Humans are so much more than their demographic details. Consumer decisions are complicated by beliefs, tastes, values, and psychological traits. Searching for correlation through demographics alone can completely obscure these dynamics and hinder marketing efforts. Demographic profiling alone may give a veneer of personalization but is rather blunt and one-dimensional in reality.
Fortunately, digital advances such as cluster analysis and AI to predict future consumer behaviour can incorporate the psychological dimension. The resulting segments have more coherent, insightful, and accurate profiles. There can also be a development of more nuanced and emotionally intelligent engagement strategies for each segment.
It can also be augmented by tools that track and support each customer’s journey with the brand. Based on their segment profile and journey so far, AI tools can predict the support or recommendations that might take things further. Even deeper personalization can be delivered within the segments at appropriate points.
4. Providing data-driven marketing content
Once segments are identified and defined, the business should address its needs. That’s where content is needed to provide appropriately personalised experiences.

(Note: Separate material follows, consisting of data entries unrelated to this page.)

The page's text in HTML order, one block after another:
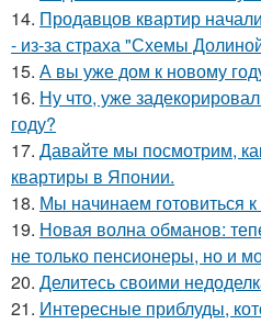
14. Продавцов квартир
- из-за страха "Схемы
15. А вы уже дом к новому
16. Ну что, уже
году?
17. Давайте мы посмотрим,
квартиры в Японии.
18. Мы начинаем готовиться
19. Новая волна обманов:
не только пенсионеры, но и
20. Делитесь своими
21. Интересные приблуды,
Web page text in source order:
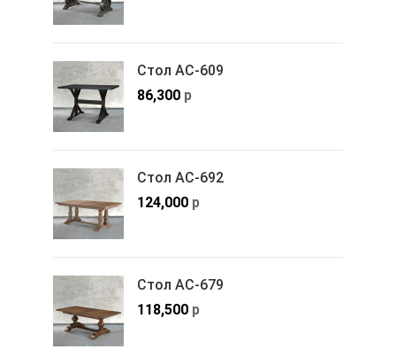
Стол АС-609
86,300 р
Стол АС-692
124,000 р
Стол АС-679
118,500 р
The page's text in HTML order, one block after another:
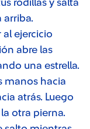
arriba.
al ejercicio
abre las
una estrella.
manos hacia
atrás. Luego
otra pierna.
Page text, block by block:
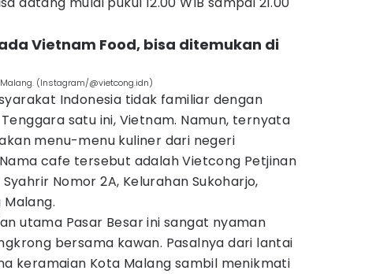
Vietnam Food, bisa ditemukan di
(Instagram/@vietcong.idn)
Indonesia tidak familiar dengan
satu ini, Vietnam. Namun, ternyata
menu-menu kuliner dari negeri
cafe tersebut adalah Vietcong Petjinan
Nomor 2A, Kelurahan Sukoharjo,
utama Pasar Besar ini sangat nyaman
bersama kawan. Pasalnya dari lantai
keramaian Kota Malang sambil menikmati
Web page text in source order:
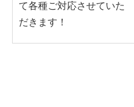
て各種ご対応させていた
だきます！
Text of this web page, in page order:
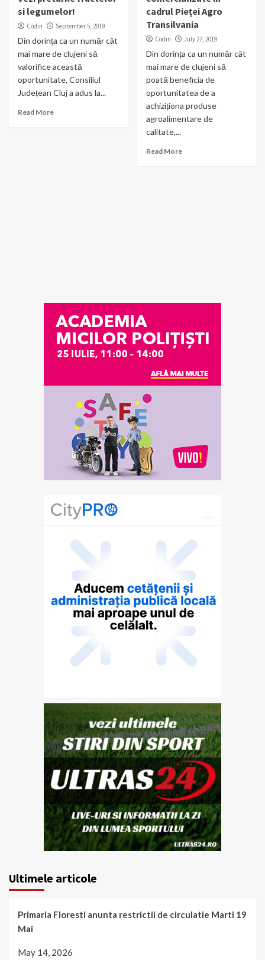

Content segmentation has consequences across all levels and channels of marketing. It may be as broad-brush as having different multilingual versions of your website to meet various demographic needs. It may be more granular, such as having several versions of marketing emails for consumers with different outlooks. Or it may be even more personalised, such as reaching out when a B2B client’s data suggests they need particular support.
The more complicated the segmentation, the more complex the content work required will become. However, if the internal capacity for this is not available, a business could consider engaging external support. For example, performance based marketing can help start-up businesses to increase their reach and exposure to more people.
Embedding Data-Driven Personalisation in the Business Culture
Marketing driven by data-driven personalisation can be powerful. But it’s no easy feat to pull off.
Automation tools can help embed it across many marketing functions. For example, it can do much of the data heavy-lifting involved. But it’s not a solve-all panacea. It can only succeed if set up carefully (e.g., appropriate metrics). And its ultimate impact depends on the quality of the content. Thus, it still needs skilled and knowledgeable teams to oversee and own the workflows.
This illustrates the importance of cultivating data literacy across a business. Teams new to data analysis are likely to need training to answer the myriad questions like ‘what is apache hive?’ A wide range of skills are needed, not just technological but also how to use that data to leverage business advantage.
Unsurprisingly, businesses are rightly prioritising these skills. Indeed, by 2020, a third of businesses already had data literacy training programmes and a further third planned one for the following year.
Moreover, there are broader, cultural implications for organisations. To thrive in a fast-changing, data rich world, businesses need agility. They need to be quick to interpret trends in the data (and thus the market). They need to be swift and smart developing, piloting and rolling-out responses to those insights.
Received wisdom and conventional thinking should be displaced by a willingness to use data to continuously refine and critically test marketing approaches. Businesses that win in the future are likely to be those which do this most effectively and responsively.